### PROBLEM
The listing below should be reproduced exactly, with the pictures omitted.
---------- MATERIAL SUPPLIED
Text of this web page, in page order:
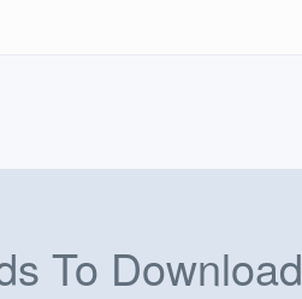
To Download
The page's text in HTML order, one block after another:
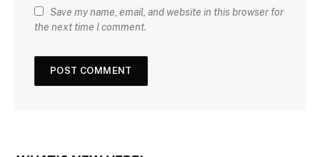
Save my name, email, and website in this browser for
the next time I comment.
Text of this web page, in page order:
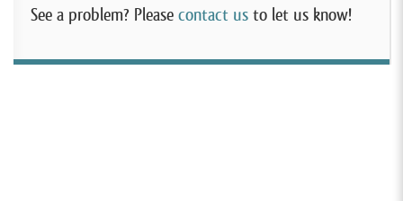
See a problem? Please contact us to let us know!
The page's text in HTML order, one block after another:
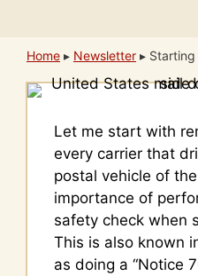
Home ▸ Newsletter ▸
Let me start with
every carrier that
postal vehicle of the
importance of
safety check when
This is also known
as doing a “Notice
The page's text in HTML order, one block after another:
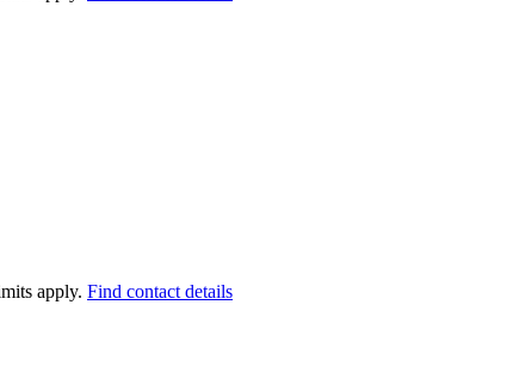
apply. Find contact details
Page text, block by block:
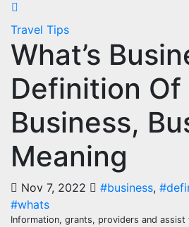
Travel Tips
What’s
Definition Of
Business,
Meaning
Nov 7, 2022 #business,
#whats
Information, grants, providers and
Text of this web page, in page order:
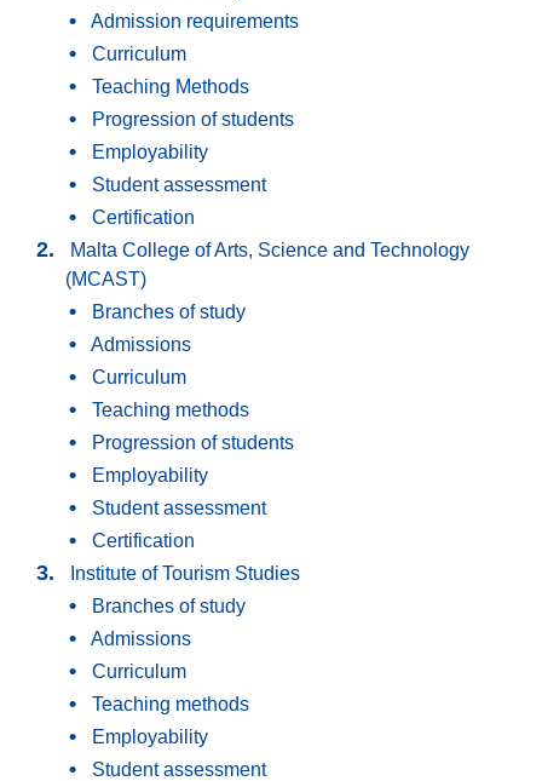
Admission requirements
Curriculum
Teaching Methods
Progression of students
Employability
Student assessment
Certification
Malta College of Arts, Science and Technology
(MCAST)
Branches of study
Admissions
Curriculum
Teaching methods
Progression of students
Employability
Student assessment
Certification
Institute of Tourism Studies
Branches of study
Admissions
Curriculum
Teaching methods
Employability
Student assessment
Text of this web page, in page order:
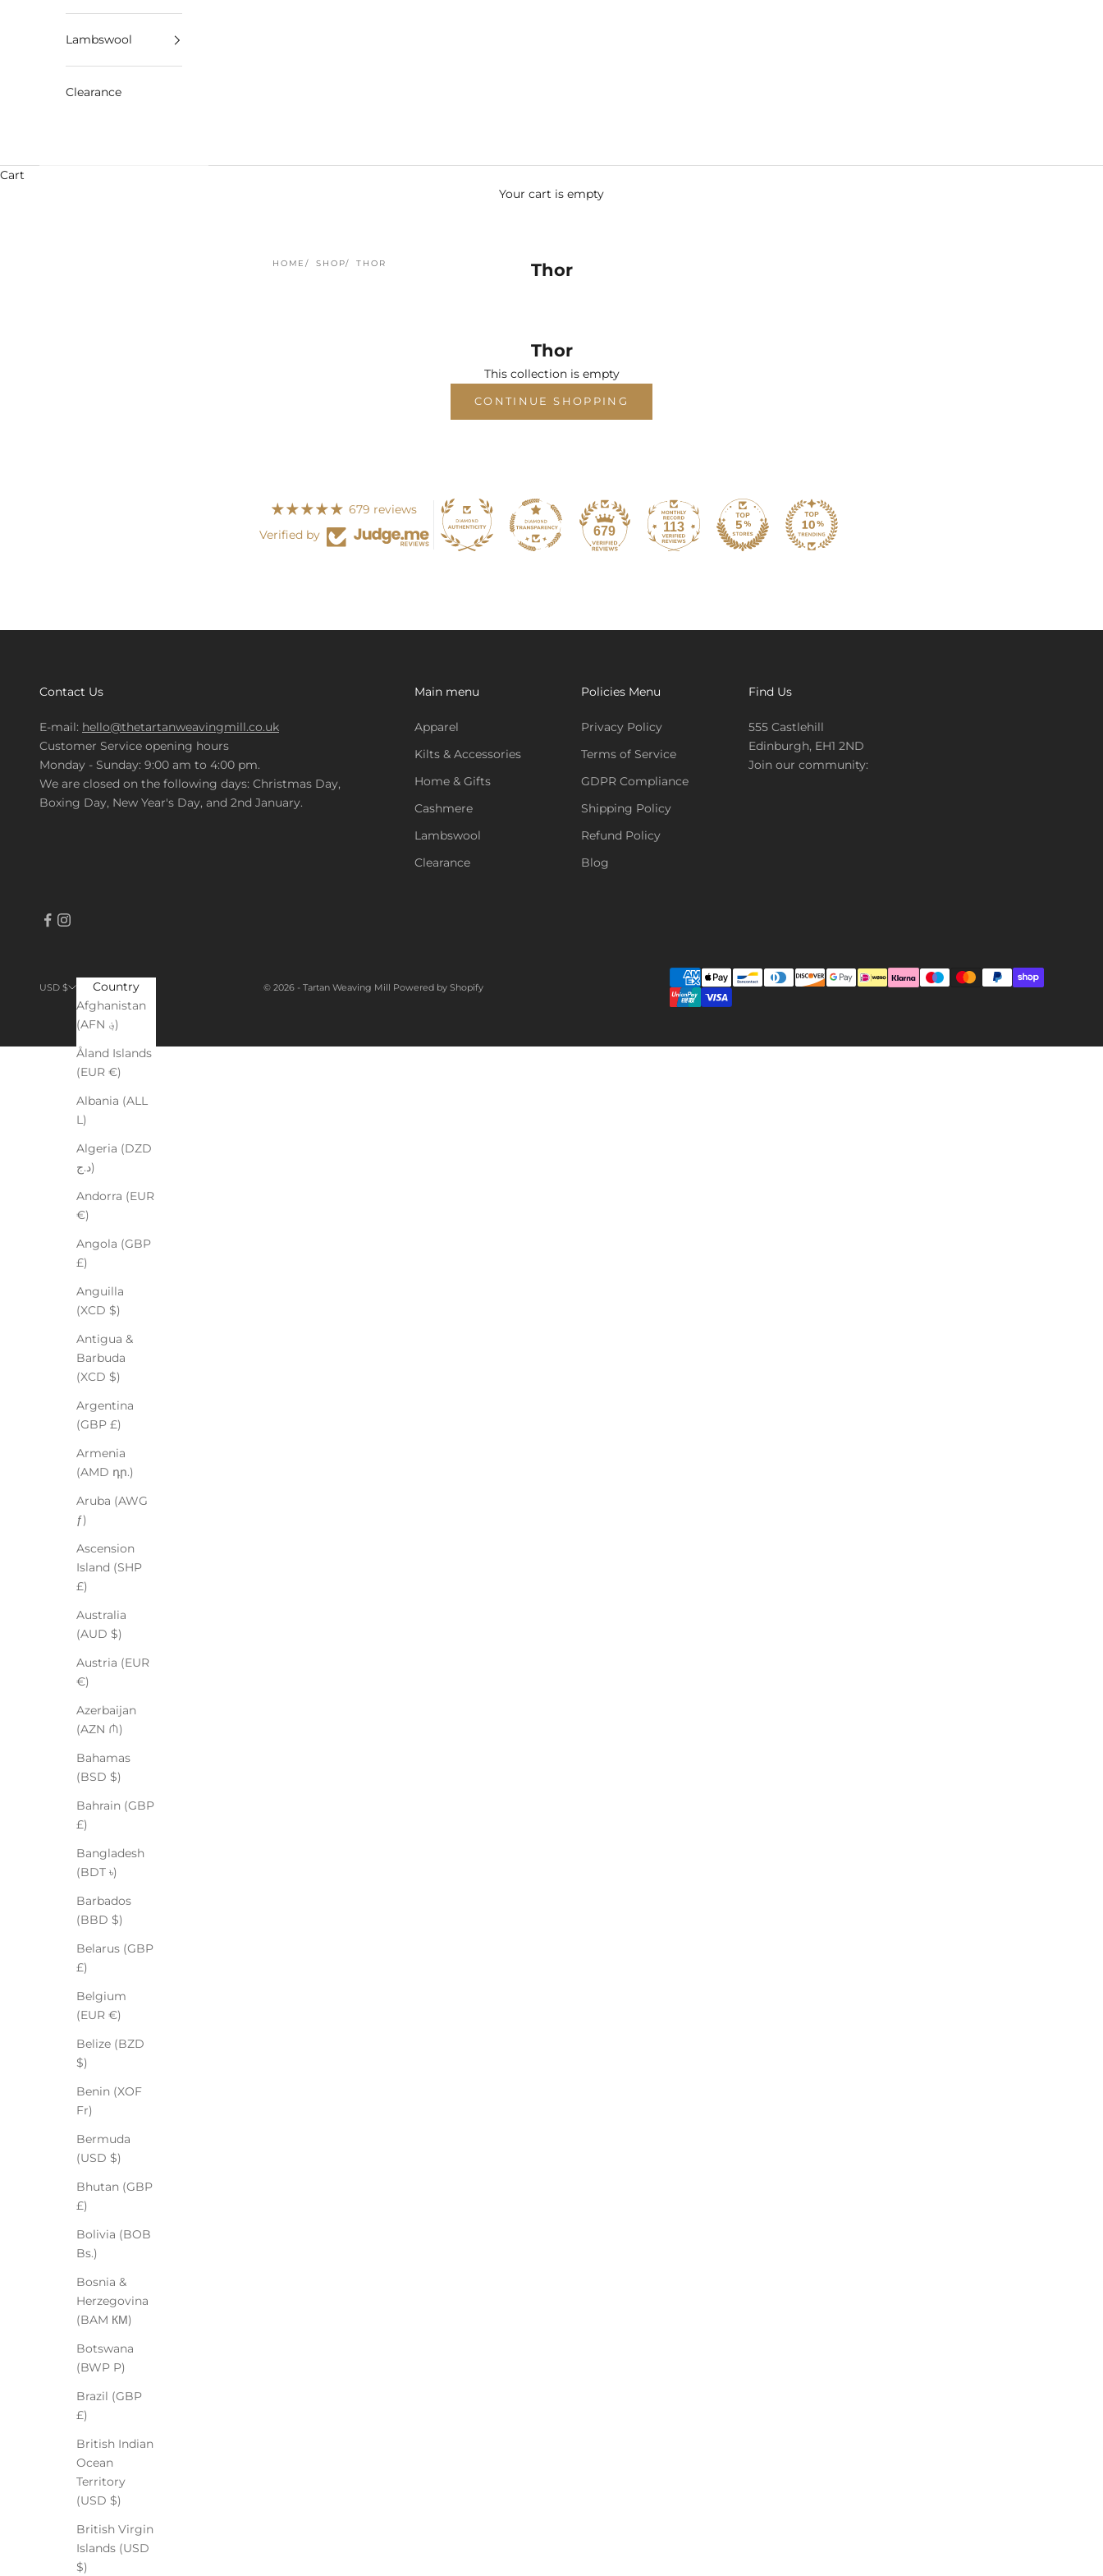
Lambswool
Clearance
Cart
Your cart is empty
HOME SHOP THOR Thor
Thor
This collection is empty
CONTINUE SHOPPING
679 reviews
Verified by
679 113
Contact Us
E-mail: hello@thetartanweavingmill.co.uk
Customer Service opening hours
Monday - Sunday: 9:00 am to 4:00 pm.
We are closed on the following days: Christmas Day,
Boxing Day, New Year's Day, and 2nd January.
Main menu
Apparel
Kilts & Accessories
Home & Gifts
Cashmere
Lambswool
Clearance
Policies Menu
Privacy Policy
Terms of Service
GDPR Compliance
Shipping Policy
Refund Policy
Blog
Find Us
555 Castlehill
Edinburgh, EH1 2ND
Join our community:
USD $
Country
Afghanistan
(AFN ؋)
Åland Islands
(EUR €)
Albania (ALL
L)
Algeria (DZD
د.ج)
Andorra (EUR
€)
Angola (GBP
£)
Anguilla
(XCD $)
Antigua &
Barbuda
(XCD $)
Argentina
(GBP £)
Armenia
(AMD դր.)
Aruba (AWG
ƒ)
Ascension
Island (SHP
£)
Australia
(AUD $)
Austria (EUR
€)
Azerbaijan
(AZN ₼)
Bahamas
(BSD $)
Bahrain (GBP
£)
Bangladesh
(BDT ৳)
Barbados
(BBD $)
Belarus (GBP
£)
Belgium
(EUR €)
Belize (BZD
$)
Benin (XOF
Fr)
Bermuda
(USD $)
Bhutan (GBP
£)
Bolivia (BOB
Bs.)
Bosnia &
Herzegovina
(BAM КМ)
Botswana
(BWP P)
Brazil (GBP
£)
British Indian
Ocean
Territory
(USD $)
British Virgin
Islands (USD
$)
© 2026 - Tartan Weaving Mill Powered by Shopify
--------------------
### RESPONSE
Text of this web page, in page order:
To Download
The page's text in HTML order, one block after another:
Save my name, email, and website in this browser for
the next time I comment.
Text of this web page, in page order:
See a problem? Please contact us to let us know!
The page's text in HTML order, one block after another:
Home ▸ Newsletter ▸
Let me start with
every carrier that
postal vehicle of the
importance of
safety check when
This is also known
as doing a “Notice
The page's text in HTML order, one block after another:
apply. Find contact details
Page text, block by block:
Travel Tips
What’s
Definition Of
Business,
Meaning
Nov 7, 2022 #business,
#whats
Information, grants, providers and
Text of this web page, in page order:
Admission requirements
Curriculum
Teaching Methods
Progression of students
Employability
Student assessment
Certification
Malta College of Arts, Science and Technology
(MCAST)
Branches of study
Admissions
Curriculum
Teaching methods
Progression of students
Employability
Student assessment
Certification
Institute of Tourism Studies
Branches of study
Admissions
Curriculum
Teaching methods
Employability
Student assessment
Text of this web page, in page order:
Lambswool
Clearance
Cart
Your cart is empty
HOME SHOP THOR Thor
Thor
This collection is empty
CONTINUE SHOPPING
679 reviews
Verified by
679 113
Contact Us
E-mail: hello@thetartanweavingmill.co.uk
Customer Service opening hours
Monday - Sunday: 9:00 am to 4:00 pm.
We are closed on the following days: Christmas Day,
Boxing Day, New Year's Day, and 2nd January.
Main menu
Apparel
Kilts & Accessories
Home & Gifts
Cashmere
Lambswool
Clearance
Policies Menu
Privacy Policy
Terms of Service
GDPR Compliance
Shipping Policy
Refund Policy
Blog
Find Us
555 Castlehill
Edinburgh, EH1 2ND
Join our community:
USD $
Country
Afghanistan
(AFN ؋)
Åland Islands
(EUR €)
Albania (ALL
L)
Algeria (DZD
د.ج)
Andorra (EUR
€)
Angola (GBP
£)
Anguilla
(XCD $)
Antigua &
Barbuda
(XCD $)
Argentina
(GBP £)
Armenia
(AMD դր.)
Aruba (AWG
ƒ)
Ascension
Island (SHP
£)
Australia
(AUD $)
Austria (EUR
€)
Azerbaijan
(AZN ₼)
Bahamas
(BSD $)
Bahrain (GBP
£)
Bangladesh
(BDT ৳)
Barbados
(BBD $)
Belarus (GBP
£)
Belgium
(EUR €)
Belize (BZD
$)
Benin (XOF
Fr)
Bermuda
(USD $)
Bhutan (GBP
£)
Bolivia (BOB
Bs.)
Bosnia &
Herzegovina
(BAM КМ)
Botswana
(BWP P)
Brazil (GBP
£)
British Indian
Ocean
Territory
(USD $)
British Virgin
Islands (USD
$)
© 2026 - Tartan Weaving Mill Powered by Shopify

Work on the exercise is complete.